> [Entries provided]
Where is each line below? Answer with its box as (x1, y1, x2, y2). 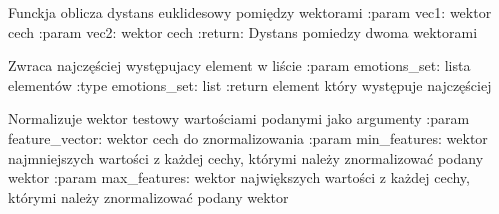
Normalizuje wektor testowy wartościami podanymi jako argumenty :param (8, 108, 470, 129)
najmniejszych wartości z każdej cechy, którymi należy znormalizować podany (8, 147, 484, 168)
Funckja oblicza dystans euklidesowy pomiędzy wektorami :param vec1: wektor (8, 2, 492, 22)
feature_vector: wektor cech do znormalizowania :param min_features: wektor (8, 127, 488, 148)
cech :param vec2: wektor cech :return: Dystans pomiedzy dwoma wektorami (8, 21, 478, 42)
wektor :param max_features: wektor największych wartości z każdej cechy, (8, 167, 470, 188)
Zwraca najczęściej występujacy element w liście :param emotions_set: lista (8, 55, 471, 76)
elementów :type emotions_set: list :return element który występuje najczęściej (8, 74, 492, 95)

> [Exercise instructions]
Every line of the listing above is to be set down verbatim, without the pictures.

> [Completed exercise]
Where is each line below? Answer with its box as (x1, y1, x2, y2). 
Normalizuje wektor testowy wartościami podanymi jako argumenty :param (8, 108, 470, 129)
najmniejszych wartości z każdej cechy, którymi należy znormalizować podany (8, 147, 484, 168)
Funckja oblicza dystans euklidesowy pomiędzy wektorami :param vec1: wektor (8, 2, 492, 22)
feature_vector: wektor cech do znormalizowania :param min_features: wektor (8, 127, 488, 148)
cech :param vec2: wektor cech :return: Dystans pomiedzy dwoma wektorami (8, 21, 478, 42)
wektor :param max_features: wektor największych wartości z każdej cechy, (8, 167, 470, 188)
Zwraca najczęściej występujacy element w liście :param emotions_set: lista (8, 55, 471, 76)
elementów :type emotions_set: list :return element który występuje najczęściej (8, 74, 492, 95)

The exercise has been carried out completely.